***** EXERCISE DATA *****

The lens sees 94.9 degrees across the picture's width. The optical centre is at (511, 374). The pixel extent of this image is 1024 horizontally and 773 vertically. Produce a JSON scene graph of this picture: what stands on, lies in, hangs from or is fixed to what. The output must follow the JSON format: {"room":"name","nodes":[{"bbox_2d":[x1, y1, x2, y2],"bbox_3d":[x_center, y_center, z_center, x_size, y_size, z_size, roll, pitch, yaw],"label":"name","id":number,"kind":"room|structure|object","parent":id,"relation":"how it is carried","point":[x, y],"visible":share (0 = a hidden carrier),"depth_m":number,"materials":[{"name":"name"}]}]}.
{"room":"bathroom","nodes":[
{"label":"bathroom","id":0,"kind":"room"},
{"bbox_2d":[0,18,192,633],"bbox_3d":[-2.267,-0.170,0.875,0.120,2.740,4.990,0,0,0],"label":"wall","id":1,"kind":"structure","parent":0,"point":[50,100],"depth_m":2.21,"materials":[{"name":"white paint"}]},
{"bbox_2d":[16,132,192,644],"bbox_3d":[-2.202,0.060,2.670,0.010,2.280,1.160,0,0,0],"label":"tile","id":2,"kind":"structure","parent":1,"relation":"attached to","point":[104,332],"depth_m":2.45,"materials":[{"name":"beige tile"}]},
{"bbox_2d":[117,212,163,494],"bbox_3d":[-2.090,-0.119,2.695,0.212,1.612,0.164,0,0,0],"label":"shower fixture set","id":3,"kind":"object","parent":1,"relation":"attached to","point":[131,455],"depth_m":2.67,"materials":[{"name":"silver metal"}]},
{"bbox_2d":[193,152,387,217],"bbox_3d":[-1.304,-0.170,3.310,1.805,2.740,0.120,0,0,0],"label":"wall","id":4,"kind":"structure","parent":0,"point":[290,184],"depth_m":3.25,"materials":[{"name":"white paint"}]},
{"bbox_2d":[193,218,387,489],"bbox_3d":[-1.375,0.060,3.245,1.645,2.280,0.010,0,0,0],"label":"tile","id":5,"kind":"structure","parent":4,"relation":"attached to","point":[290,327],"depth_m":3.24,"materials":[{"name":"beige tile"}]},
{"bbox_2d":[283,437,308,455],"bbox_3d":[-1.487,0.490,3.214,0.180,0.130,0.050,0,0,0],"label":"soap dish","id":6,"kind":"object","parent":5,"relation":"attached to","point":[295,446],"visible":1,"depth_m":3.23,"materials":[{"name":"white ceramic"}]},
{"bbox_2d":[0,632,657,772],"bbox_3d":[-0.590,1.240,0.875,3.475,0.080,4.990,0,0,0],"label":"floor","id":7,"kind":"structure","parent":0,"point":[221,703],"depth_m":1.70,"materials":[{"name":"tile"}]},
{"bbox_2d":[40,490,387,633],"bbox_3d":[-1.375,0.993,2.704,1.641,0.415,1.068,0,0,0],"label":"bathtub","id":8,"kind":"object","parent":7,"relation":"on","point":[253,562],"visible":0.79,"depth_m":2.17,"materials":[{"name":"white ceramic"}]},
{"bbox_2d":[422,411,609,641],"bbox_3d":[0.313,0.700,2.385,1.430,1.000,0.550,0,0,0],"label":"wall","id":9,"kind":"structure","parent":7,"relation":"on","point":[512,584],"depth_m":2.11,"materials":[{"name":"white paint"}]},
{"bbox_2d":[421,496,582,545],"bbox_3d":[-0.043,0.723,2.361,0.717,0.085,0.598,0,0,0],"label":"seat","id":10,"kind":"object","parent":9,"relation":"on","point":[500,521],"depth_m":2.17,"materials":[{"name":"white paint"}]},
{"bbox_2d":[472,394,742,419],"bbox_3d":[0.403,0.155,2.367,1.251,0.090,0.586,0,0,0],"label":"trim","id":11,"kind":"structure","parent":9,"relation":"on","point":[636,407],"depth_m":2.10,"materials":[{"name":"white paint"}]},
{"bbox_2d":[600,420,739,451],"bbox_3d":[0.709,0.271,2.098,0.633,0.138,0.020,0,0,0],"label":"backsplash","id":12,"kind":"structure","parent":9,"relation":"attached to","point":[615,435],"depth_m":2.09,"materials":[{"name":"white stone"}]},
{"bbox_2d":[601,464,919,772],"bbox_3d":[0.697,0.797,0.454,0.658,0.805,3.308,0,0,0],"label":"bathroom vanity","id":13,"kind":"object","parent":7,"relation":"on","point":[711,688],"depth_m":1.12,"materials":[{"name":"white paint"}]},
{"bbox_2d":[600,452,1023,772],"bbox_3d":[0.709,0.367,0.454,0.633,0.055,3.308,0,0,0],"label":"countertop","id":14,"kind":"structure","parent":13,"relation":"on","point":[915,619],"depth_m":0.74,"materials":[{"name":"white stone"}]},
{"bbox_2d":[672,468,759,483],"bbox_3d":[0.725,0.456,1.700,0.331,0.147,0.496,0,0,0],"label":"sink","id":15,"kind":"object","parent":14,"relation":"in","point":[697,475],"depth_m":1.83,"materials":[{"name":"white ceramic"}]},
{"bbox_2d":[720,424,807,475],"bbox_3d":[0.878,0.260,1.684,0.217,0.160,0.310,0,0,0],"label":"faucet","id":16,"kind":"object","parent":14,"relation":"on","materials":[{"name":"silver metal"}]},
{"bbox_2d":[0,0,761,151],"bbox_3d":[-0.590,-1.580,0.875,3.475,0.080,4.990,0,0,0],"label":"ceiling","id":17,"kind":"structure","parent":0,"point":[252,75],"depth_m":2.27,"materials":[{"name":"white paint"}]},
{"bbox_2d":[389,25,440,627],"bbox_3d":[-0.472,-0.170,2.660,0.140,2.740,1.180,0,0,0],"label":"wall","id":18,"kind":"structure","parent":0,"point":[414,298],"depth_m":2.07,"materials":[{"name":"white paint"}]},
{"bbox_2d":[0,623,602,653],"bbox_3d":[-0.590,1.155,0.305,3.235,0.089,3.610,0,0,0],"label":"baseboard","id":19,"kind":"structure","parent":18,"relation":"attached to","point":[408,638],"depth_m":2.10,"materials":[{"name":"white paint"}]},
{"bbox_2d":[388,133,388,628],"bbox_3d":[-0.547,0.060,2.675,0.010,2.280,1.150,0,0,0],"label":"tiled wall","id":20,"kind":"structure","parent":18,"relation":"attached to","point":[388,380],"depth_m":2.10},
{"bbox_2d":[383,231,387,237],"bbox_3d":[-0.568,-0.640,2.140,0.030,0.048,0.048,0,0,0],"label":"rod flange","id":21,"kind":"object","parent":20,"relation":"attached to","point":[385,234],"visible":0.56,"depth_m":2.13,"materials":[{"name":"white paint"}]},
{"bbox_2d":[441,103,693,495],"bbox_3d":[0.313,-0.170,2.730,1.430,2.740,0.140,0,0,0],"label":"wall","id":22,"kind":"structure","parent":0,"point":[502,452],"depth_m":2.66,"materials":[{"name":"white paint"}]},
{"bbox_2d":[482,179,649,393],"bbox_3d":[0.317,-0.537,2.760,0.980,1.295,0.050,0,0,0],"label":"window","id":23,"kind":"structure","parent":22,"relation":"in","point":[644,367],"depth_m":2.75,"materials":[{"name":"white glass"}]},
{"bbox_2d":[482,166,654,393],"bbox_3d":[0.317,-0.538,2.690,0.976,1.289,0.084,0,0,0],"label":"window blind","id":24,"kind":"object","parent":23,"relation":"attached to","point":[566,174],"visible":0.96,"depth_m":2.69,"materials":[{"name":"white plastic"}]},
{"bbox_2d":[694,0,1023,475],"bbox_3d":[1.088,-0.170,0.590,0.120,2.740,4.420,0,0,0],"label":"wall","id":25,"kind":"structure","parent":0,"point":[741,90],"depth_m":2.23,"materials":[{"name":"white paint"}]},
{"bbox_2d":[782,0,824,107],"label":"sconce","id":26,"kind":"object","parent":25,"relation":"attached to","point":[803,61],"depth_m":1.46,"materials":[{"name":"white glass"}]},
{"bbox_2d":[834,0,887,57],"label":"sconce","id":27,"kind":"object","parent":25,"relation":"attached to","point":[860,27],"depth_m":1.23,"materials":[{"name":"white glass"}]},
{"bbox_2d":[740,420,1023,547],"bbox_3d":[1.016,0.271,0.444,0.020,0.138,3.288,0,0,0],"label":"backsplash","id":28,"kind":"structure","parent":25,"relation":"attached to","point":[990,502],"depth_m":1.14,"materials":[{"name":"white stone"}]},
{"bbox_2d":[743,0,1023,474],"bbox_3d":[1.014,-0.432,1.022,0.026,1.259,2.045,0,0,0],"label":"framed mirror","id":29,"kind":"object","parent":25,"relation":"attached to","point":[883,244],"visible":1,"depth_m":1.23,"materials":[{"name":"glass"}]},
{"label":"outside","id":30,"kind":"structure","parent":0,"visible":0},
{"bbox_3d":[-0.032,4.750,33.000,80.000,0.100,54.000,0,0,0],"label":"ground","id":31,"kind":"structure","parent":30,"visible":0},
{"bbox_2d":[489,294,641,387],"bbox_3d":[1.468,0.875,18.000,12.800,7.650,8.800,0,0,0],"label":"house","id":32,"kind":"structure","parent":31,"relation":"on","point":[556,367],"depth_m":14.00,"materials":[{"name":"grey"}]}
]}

*****

- **EXERCISE**
Return only those lines of the records that contain the string "metal".

- **WRITTEN REPLY**
{"bbox_2d":[117,212,163,494],"bbox_3d":[-2.090,-0.119,2.695,0.212,1.612,0.164,0,0,0],"label":"shower fixture set","id":3,"kind":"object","parent":1,"relation":"attached to","point":[131,455],"depth_m":2.67,"materials":[{"name":"silver metal"}]},
{"bbox_2d":[720,424,807,475],"bbox_3d":[0.878,0.260,1.684,0.217,0.160,0.310,0,0,0],"label":"faucet","id":16,"kind":"object","parent":14,"relation":"on","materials":[{"name":"silver metal"}]},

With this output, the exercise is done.